Zhu Hanzhang, Liu Qiaoyu, Tang Junwei, Xie Yu, Xu Xiaoliang, Huang Ruyi, Zhang Yuanguangyan, Jin Kangpeng, Sun Beicheng
Cell Physiol Biochem. 2017;41(6):2289-2306. doi: 10.1159/000475648. Epub 2017 Apr 26.
BACKGROUND & AIMS: To investigate the expression and prognostic value of α1-ACT (Alpha1-antichymotrypsin) in patients with HCC (hepatocellular carcinoma) and identify the mechanism by which α1-ACT inhibits proliferation and promotes apoptosis of HCC.
We first measured α1-ACT expression levels and determined their relationship with the clinicopathological characteristics and prognosis of patients with HCC.We then established stable HCC cell lines with both α1-ACT overexpression and knockdown and performed a functional analysis in vitro.We first examined the relationship between α1-ACT and the PTEN/PI3K/AKT/mTOR pathway using Western blotting. Then, we determined whether α1-ACT can directly bind to PTEN using co-immunoprecipitation. Finally, we measured α1-ACT expression to evaluate its correlation with the PI3K/AKT/mTOR pathway-related apoptosis proteins in a xenograft tumour mouse model using immunohistochemistry.
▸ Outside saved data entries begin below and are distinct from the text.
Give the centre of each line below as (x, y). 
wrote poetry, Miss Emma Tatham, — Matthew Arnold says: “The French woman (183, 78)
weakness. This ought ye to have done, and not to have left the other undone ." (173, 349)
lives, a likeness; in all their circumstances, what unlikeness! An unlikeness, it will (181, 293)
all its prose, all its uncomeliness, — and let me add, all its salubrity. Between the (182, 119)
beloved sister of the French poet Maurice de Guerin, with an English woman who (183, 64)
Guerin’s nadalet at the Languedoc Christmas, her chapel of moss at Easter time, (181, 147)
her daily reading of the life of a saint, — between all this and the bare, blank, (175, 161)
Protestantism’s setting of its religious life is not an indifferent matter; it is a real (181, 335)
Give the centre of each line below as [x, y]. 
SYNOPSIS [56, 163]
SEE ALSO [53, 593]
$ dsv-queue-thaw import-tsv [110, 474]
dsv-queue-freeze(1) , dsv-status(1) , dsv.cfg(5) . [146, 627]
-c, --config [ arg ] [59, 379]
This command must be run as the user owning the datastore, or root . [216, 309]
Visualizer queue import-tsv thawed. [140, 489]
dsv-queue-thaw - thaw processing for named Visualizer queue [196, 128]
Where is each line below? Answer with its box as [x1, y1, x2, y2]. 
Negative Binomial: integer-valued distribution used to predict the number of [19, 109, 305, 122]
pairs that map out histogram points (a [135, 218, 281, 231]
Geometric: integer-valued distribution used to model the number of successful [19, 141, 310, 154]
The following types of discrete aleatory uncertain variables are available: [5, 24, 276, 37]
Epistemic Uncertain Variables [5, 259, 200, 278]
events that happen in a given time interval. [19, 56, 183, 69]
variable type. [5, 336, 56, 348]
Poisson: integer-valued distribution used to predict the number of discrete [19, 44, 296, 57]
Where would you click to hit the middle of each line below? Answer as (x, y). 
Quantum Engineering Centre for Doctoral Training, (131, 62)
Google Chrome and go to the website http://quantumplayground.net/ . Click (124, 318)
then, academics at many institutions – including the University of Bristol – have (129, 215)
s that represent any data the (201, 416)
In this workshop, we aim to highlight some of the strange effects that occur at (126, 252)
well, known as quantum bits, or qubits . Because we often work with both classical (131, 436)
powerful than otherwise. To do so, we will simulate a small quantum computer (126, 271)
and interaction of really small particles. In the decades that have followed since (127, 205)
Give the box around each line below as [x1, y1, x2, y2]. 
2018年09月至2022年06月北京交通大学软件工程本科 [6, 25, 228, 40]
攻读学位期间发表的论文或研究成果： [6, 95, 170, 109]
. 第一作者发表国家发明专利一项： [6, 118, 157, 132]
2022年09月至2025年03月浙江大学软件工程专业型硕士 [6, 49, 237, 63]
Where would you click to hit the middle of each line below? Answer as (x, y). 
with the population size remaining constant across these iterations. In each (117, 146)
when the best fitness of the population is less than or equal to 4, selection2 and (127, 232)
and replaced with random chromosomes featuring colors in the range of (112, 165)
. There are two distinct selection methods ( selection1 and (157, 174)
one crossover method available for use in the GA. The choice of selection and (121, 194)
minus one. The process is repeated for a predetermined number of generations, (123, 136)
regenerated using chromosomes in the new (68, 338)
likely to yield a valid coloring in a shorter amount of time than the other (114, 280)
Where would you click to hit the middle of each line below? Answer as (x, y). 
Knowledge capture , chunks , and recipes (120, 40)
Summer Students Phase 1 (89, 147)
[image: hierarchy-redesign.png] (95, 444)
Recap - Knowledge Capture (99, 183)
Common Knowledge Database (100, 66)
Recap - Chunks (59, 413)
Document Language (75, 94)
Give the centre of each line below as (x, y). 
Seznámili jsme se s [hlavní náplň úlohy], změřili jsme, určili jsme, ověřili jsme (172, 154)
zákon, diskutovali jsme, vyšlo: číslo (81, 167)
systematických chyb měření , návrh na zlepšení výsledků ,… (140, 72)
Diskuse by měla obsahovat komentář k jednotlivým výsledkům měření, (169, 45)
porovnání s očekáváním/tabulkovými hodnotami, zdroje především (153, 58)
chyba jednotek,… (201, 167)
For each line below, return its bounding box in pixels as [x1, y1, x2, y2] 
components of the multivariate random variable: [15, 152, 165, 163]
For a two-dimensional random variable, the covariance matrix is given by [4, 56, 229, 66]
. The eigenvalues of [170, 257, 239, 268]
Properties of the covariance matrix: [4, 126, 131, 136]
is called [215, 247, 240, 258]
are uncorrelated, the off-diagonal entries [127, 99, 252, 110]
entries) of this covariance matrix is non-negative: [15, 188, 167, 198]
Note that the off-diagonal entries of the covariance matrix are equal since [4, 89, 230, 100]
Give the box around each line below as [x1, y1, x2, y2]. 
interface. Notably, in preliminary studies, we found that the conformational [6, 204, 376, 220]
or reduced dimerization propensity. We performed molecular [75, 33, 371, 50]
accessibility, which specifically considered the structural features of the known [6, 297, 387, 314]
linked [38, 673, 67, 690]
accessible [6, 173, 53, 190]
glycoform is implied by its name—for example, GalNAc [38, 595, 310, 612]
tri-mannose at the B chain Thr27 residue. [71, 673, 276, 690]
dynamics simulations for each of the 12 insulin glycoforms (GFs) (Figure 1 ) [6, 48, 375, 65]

The α1-ACT expression level was significantly lower in the HCC tissues than in the paratumour tissues and was negatively positively correlated with the level of Ki67, AFP, the AJCC stage, tumour size and tumour invasion. The overexpression of α1-ACT can inhibit cell proliferation and increase cell apoptosis by activating PI3K/AKT/mTOR-mediated apoptosis via binding to PTEN and activating it in vitro. Additionally, the overexpression of α1-ACT can also increase the proportion of cells in the G0/G1 stage by increasing cyclin p21 expression and inhibiting the migration and invasion abilities of HCC cells by regulating MMP2 and MMP9. The xenotransplantation studies with nude mice also showed that overexpression of α1-ACT inhibited tumourigenesis and knockdown of α1-ACT had the opposite effect.
Our study demonstrates that α1-ACT suppresses liver cancer development and metastasis via targeting the PTEN/PI3K/AKT/mTOR signalling pathway, which may be a potential target for therapeutic intervention in HCC.
研究α1-抗糜蛋白酶(α1-ACT)在肝细胞癌(HCC)患者中的表达及预后价值,并明确α1-ACT抑制HCC增殖和促进其凋亡的机制。
我们首先检测α1-ACT的表达水平,并确定其与HCC患者临床病理特征及预后的关系。然后,我们建立了α1-ACT过表达和敲低的稳定HCC细胞系,并进行体外功能分析。我们首先使用蛋白质免疫印迹法检测α1-ACT与PTEN/PI3K/AKT/mTOR信号通路之间的关系。然后,我们使用免疫共沉淀法确定α1-ACT是否能直接与PTEN结合。最后,我们在异种移植瘤小鼠模型中使用免疫组织化学方法检测α1-ACT的表达,以评估其与PI3K/AKT/mTOR信号通路相关凋亡蛋白的相关性。
HCC组织中α1-ACT的表达水平显著低于癌旁组织,且与Ki67、甲胎蛋白、美国癌症联合委员会(AJCC)分期、肿瘤大小和肿瘤侵袭呈正/负相关。α1-ACT的过表达可通过在体外与PTEN结合并激活它,从而激活PI3K/AKT/mTOR介导的凋亡,进而抑制细胞增殖并增加细胞凋亡。此外,α1-ACT的过表达还可通过增加细胞周期蛋白p21的表达,使处于G0/G1期的细胞比例增加,并通过调节基质金属蛋白酶2(MMP2)和基质金属蛋白酶9(MMP9)来抑制HCC细胞的迁移和侵袭能力。裸鼠异种移植研究还表明,α1-ACT的过表达抑制肿瘤发生,而α1-ACT的敲低则产生相反的效果。
我们的研究表明,α1-ACT通过靶向PTEN/PI3K/AKT/mTOR信号通路抑制肝癌的发展和转移,这可能是HCC治疗干预的一个潜在靶点。